• Input data:
____

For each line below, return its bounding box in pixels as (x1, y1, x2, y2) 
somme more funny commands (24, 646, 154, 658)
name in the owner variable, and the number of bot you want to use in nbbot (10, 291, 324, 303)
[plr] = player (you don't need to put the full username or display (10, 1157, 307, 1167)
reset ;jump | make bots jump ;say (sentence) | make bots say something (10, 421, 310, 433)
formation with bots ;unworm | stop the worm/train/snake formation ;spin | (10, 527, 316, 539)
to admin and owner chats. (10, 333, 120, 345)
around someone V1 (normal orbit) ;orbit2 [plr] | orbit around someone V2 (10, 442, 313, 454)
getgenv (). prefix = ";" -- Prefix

____

• Instructions to follow: For each line above that contains "bots", add one to a count, then state only the final number.

• Answer to this exercise: 2